======== EXERCISE MATERIALS
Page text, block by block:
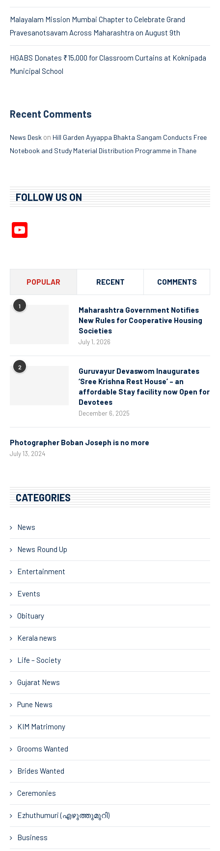
Malayalam Mission Mumbai Chapter to Celebrate Grand
Pravesanotsavam Across Maharashtra on August 9th
HGABS Donates ₹15,000 for Classroom Curtains at Koknipada
Municipal School
Recent Comments
News Desk on Hill Garden Ayyappa Bhakta Sangam Conducts Free
Notebook and Study Material Distribution Programme in Thane
FOLLOW US ON
POPULAR RECENT COMMENTS
1
Maharashtra Government Notifies
New Rules for Cooperative Housing
Societies
July 1, 2026
2
Guruvayur Devaswom Inaugurates
‘Sree Krishna Rest House’ – an
affordable Stay facility now Open for
Devotees
December 6, 2025
Photographer Boban Joseph is no more
July 13, 2024
CATEGORIES
News
News Round Up
Entertainment
Events
Obituary
Kerala news
Life – Society
Gujarat News
Pune News
KIM Matrimony
Grooms Wanted
Brides Wanted
Ceremonies
Ezhuthumuri (എഴുത്തുമുറി)
Business
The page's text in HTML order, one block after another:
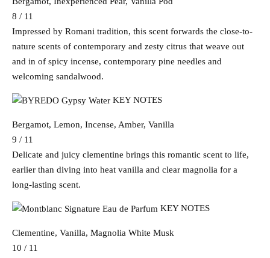
8 / 11
Impressed by Romani tradition, this scent forwards the close-to-
nature scents of contemporary and zesty citrus that weave out
and in of spicy incense, contemporary pine needles and
welcoming sandalwood.
KEY NOTES
Bergamot, Lemon, Incense, Amber, Vanilla
9 / 11
Delicate and juicy clementine brings this romantic scent to life,
earlier than diving into heat vanilla and clear magnolia for a
long-lasting scent.
KEY NOTES
Clementine, Vanilla, Magnolia White Musk
10 / 11
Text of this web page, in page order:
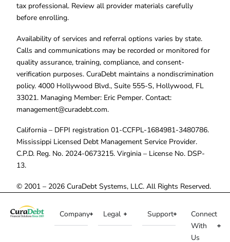
tax professional. Review all provider materials carefully
before enrolling.
Availability of services and referral options varies by state.
Calls and communications may be recorded or monitored for
quality assurance, training, compliance, and consent-
verification purposes. CuraDebt maintains a nondiscrimination
policy. 4000 Hollywood Blvd., Suite 555-S, Hollywood, FL
33021. Managing Member: Eric Pemper. Contact:
management@curadebt.com.
California – DFPI registration 01-CCFPL-1684981-3480786.
Mississippi Licensed Debt Management Service Provider.
C.P.D. Reg. No. 2024-0673215. Virginia – License No. DSP-
13.
© 2001 – 2026 CuraDebt Systems, LLC. All Rights Reserved.
Company Legal Support
Connect
With
Us
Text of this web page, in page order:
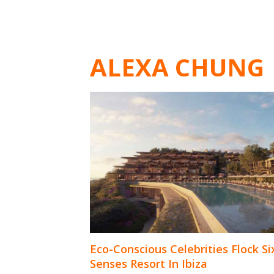
ALEXA CHUNG
Eco-Conscious Celebrities Flock
Senses Resort In Ibiza
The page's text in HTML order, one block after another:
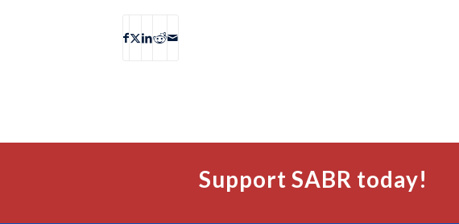
Support SABR today!
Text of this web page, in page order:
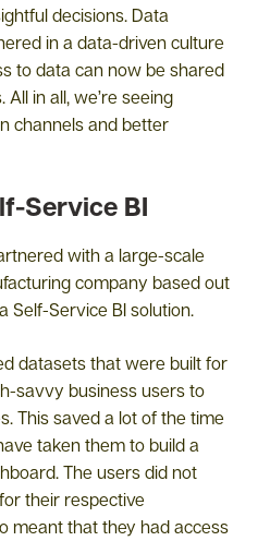
decisions. Data
in a data-driven culture
to data can now be shared
in all, we’re seeing
channels and better
Service BI
with a large-scale
company based out
Self-Service BI solution.
datasets that were built for
savvy business users to
This saved a lot of the time
taken them to build a
The users did not
their respective
meant that they had access
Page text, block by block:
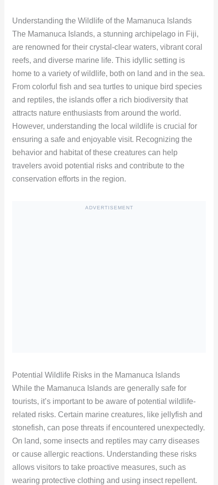
Understanding the Wildlife of the Mamanuca Islands
The Mamanuca Islands, a stunning archipelago in Fiji,
are renowned for their crystal-clear waters, vibrant coral
reefs, and diverse marine life. This idyllic setting is
home to a variety of wildlife, both on land and in the sea.
From colorful fish and sea turtles to unique bird species
and reptiles, the islands offer a rich biodiversity that
attracts nature enthusiasts from around the world.
However, understanding the local wildlife is crucial for
ensuring a safe and enjoyable visit. Recognizing the
behavior and habitat of these creatures can help
travelers avoid potential risks and contribute to the
conservation efforts in the region.
ADVERTISEMENT
Potential Wildlife Risks in the Mamanuca Islands
While the Mamanuca Islands are generally safe for
tourists, it’s important to be aware of potential wildlife-
related risks. Certain marine creatures, like jellyfish and
stonefish, can pose threats if encountered unexpectedly.
On land, some insects and reptiles may carry diseases
or cause allergic reactions. Understanding these risks
allows visitors to take proactive measures, such as
wearing protective clothing and using insect repellent.
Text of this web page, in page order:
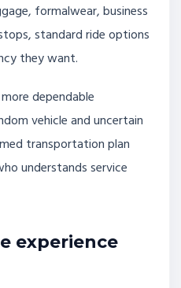
formalwear, business
standard ride options
they want.
dependable
vehicle and uncertain
transportation plan
understands service
experience
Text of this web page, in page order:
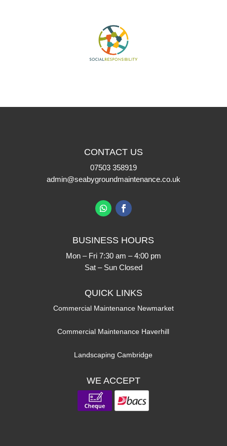
CONTACT US
07503 358919
admin@seabygroundmaintenance.co.uk
BUSINESS HOURS
Mon – Fri 7:30 am – 4:00 pm
Sat – Sun Closed
QUICK LINKS
Commercial Maintenance Newmarket
Commercial Maintenance Haverhill
Landscaping Cambridge
WE ACCEPT
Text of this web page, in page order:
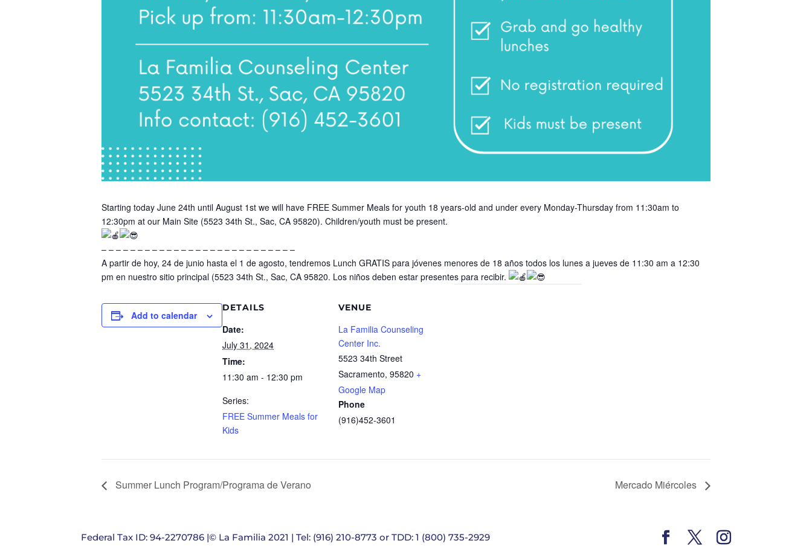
================
▶ [WHAT TO DO] For this exercise, set down the lines in the entries above from the one with "House’ – an" through the one with "Availability of services" exactly as written, without any pictures.

▶ [ANSWER SECTION]
‘Sree Krishna Rest House’ – an
affordable Stay facility now Open for
Devotees
December 6, 2025
Photographer Boban Joseph is no more
July 13, 2024
CATEGORIES
News
News Round Up
Entertainment
Events
Obituary
Kerala news
Life – Society
Gujarat News
Pune News
KIM Matrimony
Grooms Wanted
Brides Wanted
Ceremonies
Ezhuthumuri (എഴുത്തുമുറി)
Business
The page's text in HTML order, one block after another:
8 / 11
Impressed by Romani tradition, this scent forwards the close-to-
nature scents of contemporary and zesty citrus that weave out
and in of spicy incense, contemporary pine needles and
welcoming sandalwood.
KEY NOTES
Bergamot, Lemon, Incense, Amber, Vanilla
9 / 11
Delicate and juicy clementine brings this romantic scent to life,
earlier than diving into heat vanilla and clear magnolia for a
long-lasting scent.
KEY NOTES
Clementine, Vanilla, Magnolia White Musk
10 / 11
Text of this web page, in page order:
tax professional. Review all provider materials carefully
before enrolling.
Availability of services and referral options varies by state.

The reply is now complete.